In case of the EC2, it takes around 1 minutes to launch (from the start of virtual machine to ready state for consuming tasks), and as a results, by the 4th iteration the cost per task for EC2 increases. At this point, the scheduling agent decides to decrease the number of TW nodes, what are expensive, and instead, decides to increase the number of EC2 nodes using the available budget. By the 9th iteration, 22 tasks are still remaining. The scheduling agent now decides to release 78 EC2 nodes because they will not have jobs to execute. The reason why the remaining jobs have not completed at the 10th iteration (i.e., 10 minutes) even though there are 22 nodes still working is that there was an unexplainable decrease in EC2 performance during our experiments. The variations in the cost per task in Figure (b) are because the task completions are not uniformly distributed across the time intervals. Since the cost per interval is fixed (defined by AWS) the cost per tasks varies, depending on the number of task completed in a particular time interval.
Figure (c) shows the used budget over time. It shows all the tasks were completed within the budget and took around 13 minutes.
This figure shows a comparison of execution time and used budget with/without the CometCloud scheduling agent.
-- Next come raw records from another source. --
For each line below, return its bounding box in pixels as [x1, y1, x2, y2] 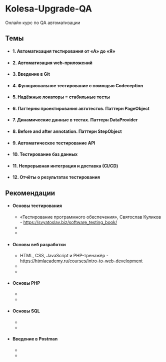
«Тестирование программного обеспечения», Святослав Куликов [19, 214, 161, 220]
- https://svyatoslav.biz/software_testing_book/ [19, 219, 117, 226]
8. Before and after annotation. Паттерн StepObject [12, 128, 122, 134]
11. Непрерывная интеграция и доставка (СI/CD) [12, 162, 118, 168]
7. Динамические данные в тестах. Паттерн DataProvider [12, 117, 138, 123]
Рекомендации [5, 189, 55, 197]
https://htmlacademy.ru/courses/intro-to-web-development [19, 258, 143, 264]
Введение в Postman [12, 336, 58, 342]
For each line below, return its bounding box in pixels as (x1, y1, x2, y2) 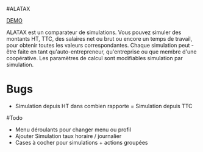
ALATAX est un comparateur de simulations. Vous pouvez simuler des (6, 29, 182, 36)
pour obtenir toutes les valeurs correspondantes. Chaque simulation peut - (6, 42, 194, 49)
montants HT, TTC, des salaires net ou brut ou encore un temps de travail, (6, 35, 193, 42)
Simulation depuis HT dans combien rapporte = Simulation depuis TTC (15, 102, 193, 109)
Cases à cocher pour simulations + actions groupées (15, 139, 148, 146)
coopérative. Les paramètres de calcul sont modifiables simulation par (6, 55, 183, 61)
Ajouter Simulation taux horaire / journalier (15, 132, 122, 139)
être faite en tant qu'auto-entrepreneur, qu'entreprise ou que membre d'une (6, 48, 197, 55)
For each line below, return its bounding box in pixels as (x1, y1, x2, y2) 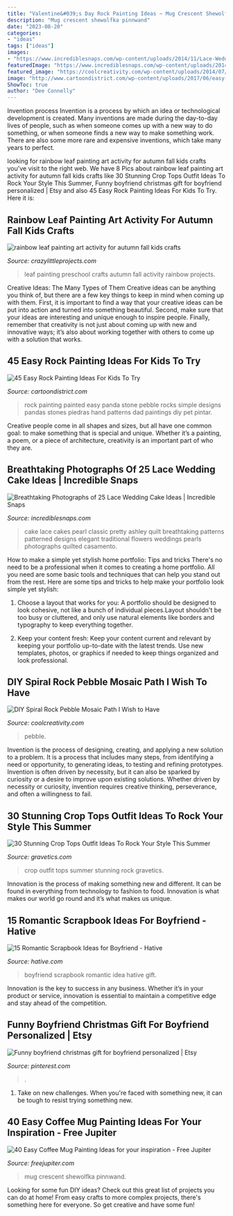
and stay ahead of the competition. (7, 999, 107, 1007)
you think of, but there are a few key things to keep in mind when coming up (7, 291, 224, 299)
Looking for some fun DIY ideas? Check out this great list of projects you (7, 1185, 215, 1194)
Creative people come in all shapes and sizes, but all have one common (7, 421, 212, 430)
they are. (7, 444, 33, 452)
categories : (7, 29, 42, 37)
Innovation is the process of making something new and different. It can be (7, 879, 222, 888)
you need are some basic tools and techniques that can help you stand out (7, 570, 221, 578)
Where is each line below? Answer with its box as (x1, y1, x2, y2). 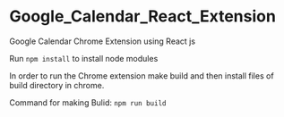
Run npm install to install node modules (9, 53, 159, 63)
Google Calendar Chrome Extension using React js (9, 36, 195, 46)
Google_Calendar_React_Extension (9, 6, 276, 27)
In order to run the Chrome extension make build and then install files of (9, 70, 275, 81)
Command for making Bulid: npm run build (9, 96, 167, 108)
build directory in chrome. (9, 79, 105, 90)
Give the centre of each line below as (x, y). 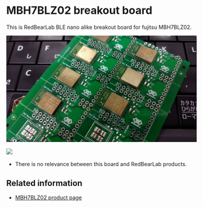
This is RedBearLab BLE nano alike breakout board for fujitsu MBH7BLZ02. (99, 27)
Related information (44, 183)
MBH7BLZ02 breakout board (79, 11)
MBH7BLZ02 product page (48, 198)
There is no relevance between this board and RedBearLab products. (101, 164)
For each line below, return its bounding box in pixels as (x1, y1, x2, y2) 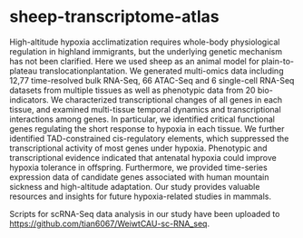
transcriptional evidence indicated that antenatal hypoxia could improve (9, 152, 277, 163)
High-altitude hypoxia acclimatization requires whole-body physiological (9, 36, 280, 47)
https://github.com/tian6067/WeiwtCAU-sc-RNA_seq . (9, 218, 210, 229)
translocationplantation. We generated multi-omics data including (39, 65, 284, 76)
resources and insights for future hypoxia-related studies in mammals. (9, 191, 272, 202)
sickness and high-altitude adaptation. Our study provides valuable (9, 181, 260, 192)
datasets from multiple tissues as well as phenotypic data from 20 (9, 84, 256, 95)
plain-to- (261, 55, 295, 66)
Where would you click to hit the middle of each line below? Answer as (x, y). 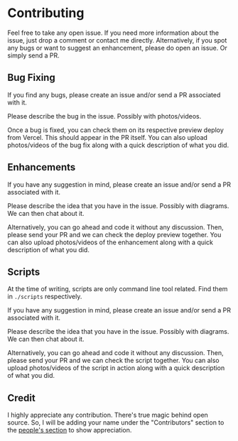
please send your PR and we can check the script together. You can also (114, 361)
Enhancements (42, 167)
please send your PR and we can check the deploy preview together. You (114, 234)
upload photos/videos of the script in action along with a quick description (116, 368)
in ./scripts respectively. (45, 297)
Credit (21, 398)
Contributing (46, 13)
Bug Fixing (31, 78)
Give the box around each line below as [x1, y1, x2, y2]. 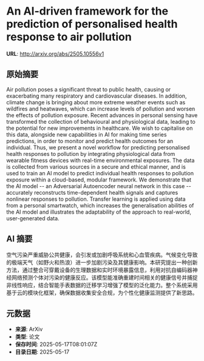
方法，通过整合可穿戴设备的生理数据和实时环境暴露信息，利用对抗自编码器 [6, 266, 192, 274]
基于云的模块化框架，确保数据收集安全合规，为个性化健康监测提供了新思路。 [6, 289, 198, 296]
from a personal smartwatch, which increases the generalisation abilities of [6, 201, 194, 209]
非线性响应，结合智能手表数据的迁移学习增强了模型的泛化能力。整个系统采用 [6, 281, 198, 289]
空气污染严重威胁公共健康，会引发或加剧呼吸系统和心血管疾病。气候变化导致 [6, 251, 198, 258]
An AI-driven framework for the [6, 4, 169, 18]
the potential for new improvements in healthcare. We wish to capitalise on [6, 124, 193, 132]
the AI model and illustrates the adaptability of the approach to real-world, [6, 208, 191, 215]
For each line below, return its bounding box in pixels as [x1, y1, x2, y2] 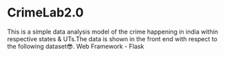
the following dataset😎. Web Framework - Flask [7, 42, 144, 50]
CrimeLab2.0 [7, 5, 84, 21]
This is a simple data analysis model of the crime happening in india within [7, 27, 219, 36]
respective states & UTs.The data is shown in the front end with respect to [7, 34, 217, 43]
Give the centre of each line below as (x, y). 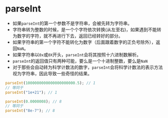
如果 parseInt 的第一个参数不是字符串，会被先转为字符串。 (72, 23)
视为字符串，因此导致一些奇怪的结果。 (52, 73)
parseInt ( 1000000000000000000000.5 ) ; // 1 (50, 83)
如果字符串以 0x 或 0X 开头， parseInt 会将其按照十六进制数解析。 (77, 54)
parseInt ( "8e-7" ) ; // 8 (30, 111)
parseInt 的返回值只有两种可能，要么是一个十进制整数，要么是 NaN (80, 61)
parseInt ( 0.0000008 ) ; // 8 (33, 101)
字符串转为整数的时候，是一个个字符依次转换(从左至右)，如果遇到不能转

In the case where only EC2 nodes are used, when the number of EC2 nodes is decreased from 100 to 50 and 25, the execution time increases and the budget used decreases as shown (a) and (b). Comparing the same number of EC2 and TW nodes (25 EC2 and 25 TW), the execution time for 25 TW nodes is approximately half that for 25 EC2 nodes, however the costs for 25 TW nodes is significantly more than that for 25 EC2 nodes. When the CometCloud autonomic scheduling agent is used, the execution time is close to that obtained using 25 TW nodes, but the cost is much smaller and the tasks complete within the budget. The reason why the execution time in this case is larger than that for 100 EC2 node case is as follows: the cost peaks at time = 11 mins as seen in Figure (b), and this causes the autonomic scheduler to reduce the number of EC2 nodes to approximately 20 (see Figure (a)), causing the execution time to increase.
An interesting observation from the plots is that if you don’t have any limits on the number of EC2 nodes used, then a better solution is to allocate as many EC2 nodes as you can. However, if you only have limited number of EC2 nodes and want to be guaranteed that your job is completed within a limited budget, then the autonomic scheduling approach achieves an acceptable tradeoff. Since different cloud service will have different performance and cost profiles, the scheduling agent will have to use historical data and more complex models to compute schedules, as we extend CometCloud to include other service providers.